**WHAT NEEDS TO BE DONE**
Only the text is wanted; write out each record below exactly and exclude all pictures.

Excerpts from a dataset:
==============================
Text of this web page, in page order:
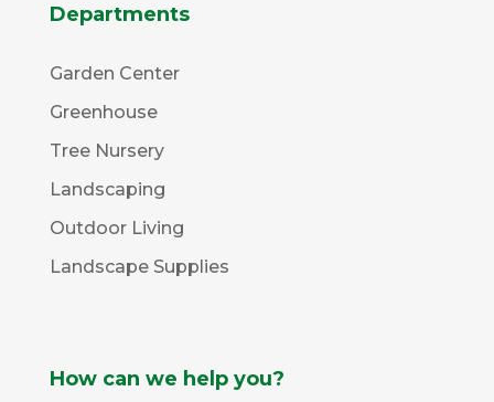
Departments
Garden Center
Greenhouse
Tree Nursery
Landscaping
Outdoor Living
Landscape Supplies
How can we help you?
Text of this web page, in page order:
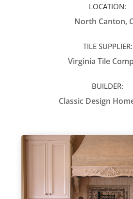
LOCATION:
North Canton,
TILE SUPPLIER:
Virginia Tile
BUILDER:
Classic Design
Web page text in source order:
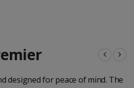
designed for peace of mind. The
Yuwell Uric Acid and Blood Glucose Meter
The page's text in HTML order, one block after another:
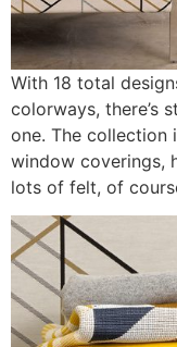
With 18 total
colorways, there’s
one. The collection
window coverings,
lots of felt, of
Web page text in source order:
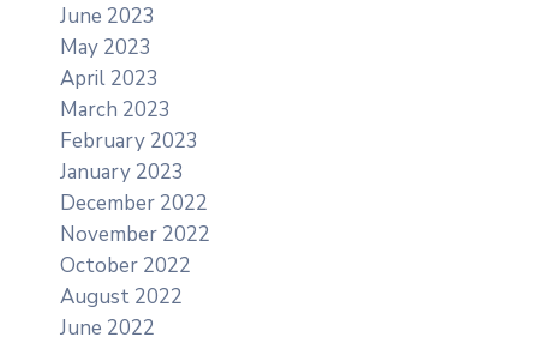
June 2023
May 2023
April 2023
March 2023
February 2023
January 2023
December 2022
November 2022
October 2022
August 2022
June 2022
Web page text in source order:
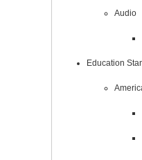
Audio
Education
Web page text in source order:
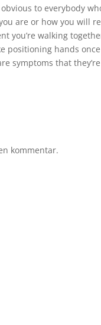
to everybody
are or how you will
you’re walking
positioning hands
symptoms that
kommentar.
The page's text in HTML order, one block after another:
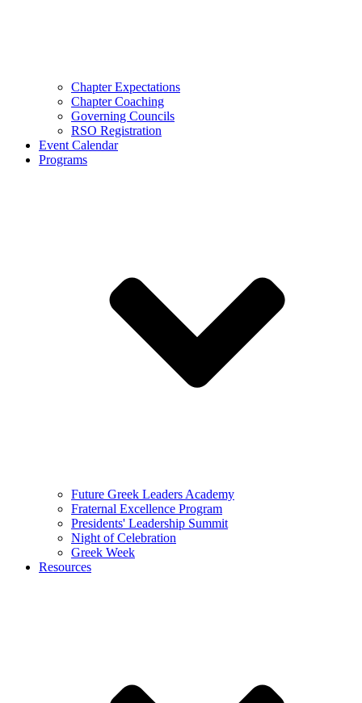
Chapter Expectations
Chapter Coaching
Governing Councils
RSO Registration
Event Calendar
Programs
Future Greek Leaders Academy
Fraternal Excellence Program
Presidents' Leadership Summit
Night of Celebration
Greek Week
Resources
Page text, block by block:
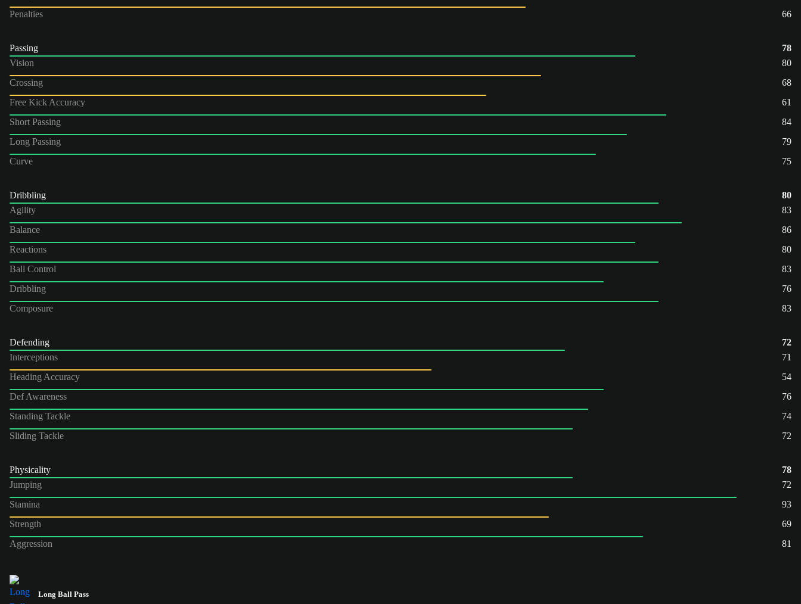
Penalties
66
Passing
78
Vision
80
Crossing
68
Free Kick Accuracy
61
Short Passing
84
Long Passing
79
Curve
75
Dribbling
80
Agility
83
Balance
86
Reactions
80
Ball Control
83
Dribbling
76
Composure
83
Defending
72
Interceptions
71
Heading Accuracy
54
Def Awareness
76
Standing Tackle
74
Sliding Tackle
72
Physicality
78
Jumping
72
Stamina
93
Strength
69
Aggression
81
Long Ball Pass
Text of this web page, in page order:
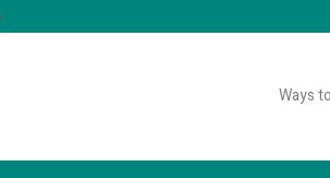
Ways
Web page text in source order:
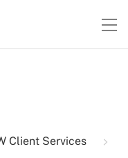
Client Services
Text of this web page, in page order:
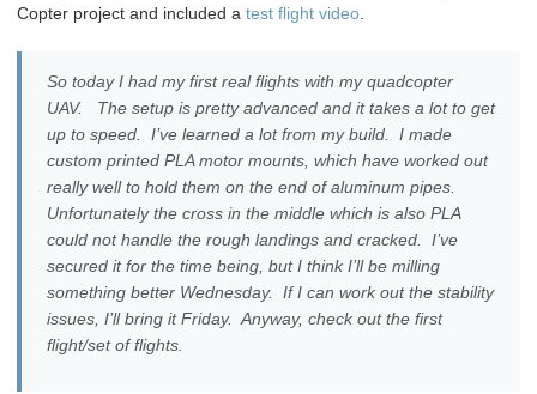
Copter project and included a test flight video
So today I had my first real flights with my quadcopter
UAV. The setup is pretty advanced and it takes a lot to get
up to speed. I’ve learned a lot from my build. I made
custom printed PLA motor mounts, which have worked out
really well to hold them on the end of aluminum pipes.
Unfortunately the cross in the middle which is also PLA
could not handle the rough landings and cracked. I’ve
secured it for the time being, but I think I’ll be milling
something better Wednesday. If I can work out the stability
issues, I’ll bring it Friday. Anyway, check out the first
flight/set of flights.
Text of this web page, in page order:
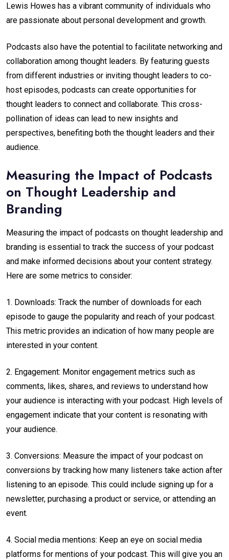
Lewis Howes has a vibrant community of individuals who
are passionate about personal development and growth.
Podcasts also have the potential to facilitate networking and
collaboration among thought leaders. By featuring guests
from different industries or inviting thought leaders to co-
host episodes, podcasts can create opportunities for
thought leaders to connect and collaborate. This cross-
pollination of ideas can lead to new insights and
perspectives, benefiting both the thought leaders and their
audience.
Measuring the Impact of Podcasts
on Thought Leadership and
Branding
Measuring the impact of podcasts on thought leadership and
branding is essential to track the success of your podcast
and make informed decisions about your content strategy.
Here are some metrics to consider:
1. Downloads: Track the number of downloads for each
episode to gauge the popularity and reach of your podcast.
This metric provides an indication of how many people are
interested in your content.
2. Engagement: Monitor engagement metrics such as
comments, likes, shares, and reviews to understand how
your audience is interacting with your podcast. High levels of
engagement indicate that your content is resonating with
your audience.
3. Conversions: Measure the impact of your podcast on
conversions by tracking how many listeners take action after
listening to an episode. This could include signing up for a
newsletter, purchasing a product or service, or attending an
event.
4. Social media mentions: Keep an eye on social media
platforms for mentions of your podcast. This will give you an
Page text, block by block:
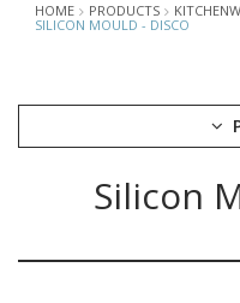
HOME PRODUCTS
SILICON MOULD - DISCO
Silicon
==============================
**RESPONSE BOX**
Text of this web page, in page order:
Departments
Garden Center
Greenhouse
Tree Nursery
Landscaping
Outdoor Living
Landscape Supplies
How can we help you?
Text of this web page, in page order:
LOCATION:
North Canton,
TILE SUPPLIER:
Virginia Tile
BUILDER:
Classic Design
Web page text in source order:
designed for peace of mind. The
Yuwell Uric Acid and Blood Glucose Meter
The page's text in HTML order, one block after another:
With 18 total
colorways, there’s
one. The collection
window coverings,
lots of felt, of
Web page text in source order:
June 2023
May 2023
April 2023
March 2023
February 2023
January 2023
December 2022
November 2022
October 2022
August 2022
June 2022
Web page text in source order:
Audio
Education
Web page text in source order:
to everybody
are or how you will
you’re walking
positioning hands
symptoms that
kommentar.
The page's text in HTML order, one block after another:
Chapter Expectations
Chapter Coaching
Governing Councils
RSO Registration
Event Calendar
Programs
Future Greek Leaders Academy
Fraternal Excellence Program
Presidents' Leadership Summit
Night of Celebration
Greek Week
Resources
Page text, block by block:
Penalties
66
Passing
78
Vision
80
Crossing
68
Free Kick Accuracy
61
Short Passing
84
Long Passing
79
Curve
75
Dribbling
80
Agility
83
Balance
86
Reactions
80
Ball Control
83
Dribbling
76
Composure
83
Defending
72
Interceptions
71
Heading Accuracy
54
Def Awareness
76
Standing Tackle
74
Sliding Tackle
72
Physicality
78
Jumping
72
Stamina
93
Strength
69
Aggression
81
Long Ball Pass
Text of this web page, in page order:
Ways
Web page text in source order:
Client Services
Text of this web page, in page order:
Copter project and included a test flight video
So today I had my first real flights with my quadcopter
UAV. The setup is pretty advanced and it takes a lot to get
up to speed. I’ve learned a lot from my build. I made
custom printed PLA motor mounts, which have worked out
really well to hold them on the end of aluminum pipes.
Unfortunately the cross in the middle which is also PLA
could not handle the rough landings and cracked. I’ve
secured it for the time being, but I think I’ll be milling
something better Wednesday. If I can work out the stability
issues, I’ll bring it Friday. Anyway, check out the first
flight/set of flights.
Text of this web page, in page order:
Lewis Howes has a vibrant community of individuals who
are passionate about personal development and growth.
Podcasts also have the potential to facilitate networking and
collaboration among thought leaders. By featuring guests
from different industries or inviting thought leaders to co-
host episodes, podcasts can create opportunities for
thought leaders to connect and collaborate. This cross-
pollination of ideas can lead to new insights and
perspectives, benefiting both the thought leaders and their
audience.
Measuring the Impact of Podcasts
on Thought Leadership and
Branding
Measuring the impact of podcasts on thought leadership and
branding is essential to track the success of your podcast
and make informed decisions about your content strategy.
Here are some metrics to consider:
1. Downloads: Track the number of downloads for each
episode to gauge the popularity and reach of your podcast.
This metric provides an indication of how many people are
interested in your content.
2. Engagement: Monitor engagement metrics such as
comments, likes, shares, and reviews to understand how
your audience is interacting with your podcast. High levels of
engagement indicate that your content is resonating with
your audience.
3. Conversions: Measure the impact of your podcast on
conversions by tracking how many listeners take action after
listening to an episode. This could include signing up for a
newsletter, purchasing a product or service, or attending an
event.
4. Social media mentions: Keep an eye on social media
platforms for mentions of your podcast. This will give you an
Page text, block by block:
HOME PRODUCTS
SILICON MOULD - DISCO
Silicon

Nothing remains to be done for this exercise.